Finally, constructing a model is an activity subject to the universal constraints of time, money, and quality. The model will be finished when one of these resources is expended.

3.2 Physical Modeling

The military mission is usually focused on very physical operations and accomplishments. Therefore, most military simulations prominently feature the existence and interactions of physical objects. These objects include vehicles, people, and machinery involved in the activities of moving, perceiving other objects, and interacting with them (often quite violently). Military models have often been described as representing the process of "move-look-shoot" (JPL 1991). This basic sequence of events is reflected in the architectures of functional models that explicitly focus on these activities. More recent military models include intelligence dissemination and processing, logistics operations, communications, command and control, and other supporting activities.

Movement is governed by the need to accurately position units and vehicles through time. The basic equation RATE*TIME = DISTANCE is the beginning of many models. This is modified by information about the terrain, the enemy presence it is experiencing, and the level of damage previously done to the vehicles. Movement can also be effected by the need to maintain some formation among multiple vehicles and the urgency of the mission at hand. It is up to the modeler to determine which factors are necessary for each model.
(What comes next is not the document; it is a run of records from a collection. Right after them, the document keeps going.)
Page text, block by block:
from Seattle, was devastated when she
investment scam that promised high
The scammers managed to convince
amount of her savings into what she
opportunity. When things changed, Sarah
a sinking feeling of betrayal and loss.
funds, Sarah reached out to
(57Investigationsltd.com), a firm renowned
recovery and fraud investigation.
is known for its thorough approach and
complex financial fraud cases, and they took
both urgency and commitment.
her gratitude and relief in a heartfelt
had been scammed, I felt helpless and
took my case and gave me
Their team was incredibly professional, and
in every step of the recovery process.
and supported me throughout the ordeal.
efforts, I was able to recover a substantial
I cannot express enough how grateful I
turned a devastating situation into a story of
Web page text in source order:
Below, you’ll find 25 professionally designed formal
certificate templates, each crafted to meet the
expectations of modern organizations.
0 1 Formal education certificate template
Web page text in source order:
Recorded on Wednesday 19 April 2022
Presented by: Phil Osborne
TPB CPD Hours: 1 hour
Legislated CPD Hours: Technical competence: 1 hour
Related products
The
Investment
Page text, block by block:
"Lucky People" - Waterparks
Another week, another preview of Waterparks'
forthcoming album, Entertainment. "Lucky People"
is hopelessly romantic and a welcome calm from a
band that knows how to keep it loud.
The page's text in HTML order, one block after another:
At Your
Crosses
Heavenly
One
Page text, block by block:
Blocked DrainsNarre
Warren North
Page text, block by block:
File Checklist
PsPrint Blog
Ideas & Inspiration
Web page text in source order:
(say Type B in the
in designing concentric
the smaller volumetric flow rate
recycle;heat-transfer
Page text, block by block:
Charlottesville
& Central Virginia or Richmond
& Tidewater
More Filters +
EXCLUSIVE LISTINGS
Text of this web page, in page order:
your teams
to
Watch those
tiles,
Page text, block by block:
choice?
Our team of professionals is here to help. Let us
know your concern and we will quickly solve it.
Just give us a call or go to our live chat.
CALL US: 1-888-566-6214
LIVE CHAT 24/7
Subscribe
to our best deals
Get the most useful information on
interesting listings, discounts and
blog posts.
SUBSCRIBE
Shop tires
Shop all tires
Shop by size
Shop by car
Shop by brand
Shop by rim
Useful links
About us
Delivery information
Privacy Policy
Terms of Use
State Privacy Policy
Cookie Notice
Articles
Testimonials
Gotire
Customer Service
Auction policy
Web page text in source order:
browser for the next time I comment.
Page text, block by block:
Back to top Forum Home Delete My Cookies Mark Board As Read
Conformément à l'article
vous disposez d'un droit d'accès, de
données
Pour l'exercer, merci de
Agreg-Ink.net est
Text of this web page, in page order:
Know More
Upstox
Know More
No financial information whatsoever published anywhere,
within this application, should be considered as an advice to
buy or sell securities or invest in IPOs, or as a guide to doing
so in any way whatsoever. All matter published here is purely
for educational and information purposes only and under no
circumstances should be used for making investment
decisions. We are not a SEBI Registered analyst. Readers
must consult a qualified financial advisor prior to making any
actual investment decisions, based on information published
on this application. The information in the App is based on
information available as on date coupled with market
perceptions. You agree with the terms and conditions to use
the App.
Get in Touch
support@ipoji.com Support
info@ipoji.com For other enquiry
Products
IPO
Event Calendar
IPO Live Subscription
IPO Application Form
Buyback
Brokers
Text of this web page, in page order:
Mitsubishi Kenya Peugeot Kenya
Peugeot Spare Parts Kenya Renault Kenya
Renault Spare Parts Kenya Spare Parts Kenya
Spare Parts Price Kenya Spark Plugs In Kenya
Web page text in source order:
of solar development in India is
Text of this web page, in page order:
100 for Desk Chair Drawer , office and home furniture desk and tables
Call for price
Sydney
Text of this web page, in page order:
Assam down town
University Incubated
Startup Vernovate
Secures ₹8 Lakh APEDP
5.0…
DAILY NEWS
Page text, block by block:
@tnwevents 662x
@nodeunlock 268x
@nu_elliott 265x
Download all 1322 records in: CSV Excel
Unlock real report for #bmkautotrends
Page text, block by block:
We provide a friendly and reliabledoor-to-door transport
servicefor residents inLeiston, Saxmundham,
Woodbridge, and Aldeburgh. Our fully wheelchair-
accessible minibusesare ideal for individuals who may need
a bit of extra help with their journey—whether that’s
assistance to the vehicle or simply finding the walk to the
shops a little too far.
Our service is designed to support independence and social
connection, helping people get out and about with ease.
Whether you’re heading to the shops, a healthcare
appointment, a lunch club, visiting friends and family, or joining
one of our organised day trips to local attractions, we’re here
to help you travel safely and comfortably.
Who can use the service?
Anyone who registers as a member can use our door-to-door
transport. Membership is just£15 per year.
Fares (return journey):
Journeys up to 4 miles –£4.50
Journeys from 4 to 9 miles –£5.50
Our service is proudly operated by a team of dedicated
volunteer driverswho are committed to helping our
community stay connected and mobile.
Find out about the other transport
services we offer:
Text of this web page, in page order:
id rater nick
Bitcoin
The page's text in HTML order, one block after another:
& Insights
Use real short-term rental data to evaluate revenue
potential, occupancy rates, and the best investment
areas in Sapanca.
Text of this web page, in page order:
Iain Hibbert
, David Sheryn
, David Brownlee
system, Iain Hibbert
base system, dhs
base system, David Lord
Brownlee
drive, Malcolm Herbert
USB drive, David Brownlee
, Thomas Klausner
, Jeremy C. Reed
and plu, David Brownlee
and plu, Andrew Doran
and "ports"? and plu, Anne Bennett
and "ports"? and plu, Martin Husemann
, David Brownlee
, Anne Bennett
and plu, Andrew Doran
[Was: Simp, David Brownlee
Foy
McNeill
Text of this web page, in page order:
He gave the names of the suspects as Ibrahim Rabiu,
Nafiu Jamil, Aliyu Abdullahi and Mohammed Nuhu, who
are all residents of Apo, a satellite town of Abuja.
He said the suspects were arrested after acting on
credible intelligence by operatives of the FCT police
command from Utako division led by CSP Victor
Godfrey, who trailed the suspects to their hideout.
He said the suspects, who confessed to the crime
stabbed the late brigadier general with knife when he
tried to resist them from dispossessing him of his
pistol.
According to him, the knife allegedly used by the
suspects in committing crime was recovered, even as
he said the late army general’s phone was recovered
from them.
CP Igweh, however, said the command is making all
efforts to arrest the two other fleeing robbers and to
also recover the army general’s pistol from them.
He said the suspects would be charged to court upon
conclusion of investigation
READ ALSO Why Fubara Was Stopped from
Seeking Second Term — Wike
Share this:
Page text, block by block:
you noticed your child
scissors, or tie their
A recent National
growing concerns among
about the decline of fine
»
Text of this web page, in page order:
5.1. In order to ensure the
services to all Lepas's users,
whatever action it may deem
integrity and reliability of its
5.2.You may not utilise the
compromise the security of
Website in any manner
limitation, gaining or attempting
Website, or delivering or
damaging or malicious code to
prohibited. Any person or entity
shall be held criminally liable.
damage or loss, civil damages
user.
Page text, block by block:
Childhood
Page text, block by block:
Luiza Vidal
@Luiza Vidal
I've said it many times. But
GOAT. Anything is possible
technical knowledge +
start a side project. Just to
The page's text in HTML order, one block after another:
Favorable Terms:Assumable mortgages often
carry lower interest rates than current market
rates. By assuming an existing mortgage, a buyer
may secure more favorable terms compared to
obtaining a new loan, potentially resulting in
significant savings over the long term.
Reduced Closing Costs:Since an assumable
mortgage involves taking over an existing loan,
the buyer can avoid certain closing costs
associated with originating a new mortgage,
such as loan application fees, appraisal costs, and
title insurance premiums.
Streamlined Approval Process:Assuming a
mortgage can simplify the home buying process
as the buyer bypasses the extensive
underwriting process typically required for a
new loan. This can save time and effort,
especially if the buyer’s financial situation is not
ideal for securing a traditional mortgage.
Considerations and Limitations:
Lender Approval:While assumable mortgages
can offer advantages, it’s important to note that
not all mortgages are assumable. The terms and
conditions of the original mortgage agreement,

"Looking", or sensor detection, includes characteristics of the sensor, the target, and the environment through which the detection is performed. A sensor usually has some effective range and field of regard. Within the area defined by these variables, some algorithm must be used to determine the level of detection achieved. The sensor may indicate the presence of an object, its location to some degree of accuracy, classification of the object, recognition of the type of object, or clear determination of the true identification of the object. Physical objects must include details that allow them to perform their primary function, but must also describe the object such that it can serve as a target for sensor systems. Information like the radar cross section, presented area, infrared signature, and physical dimensions may be necessary to support sensor modeling.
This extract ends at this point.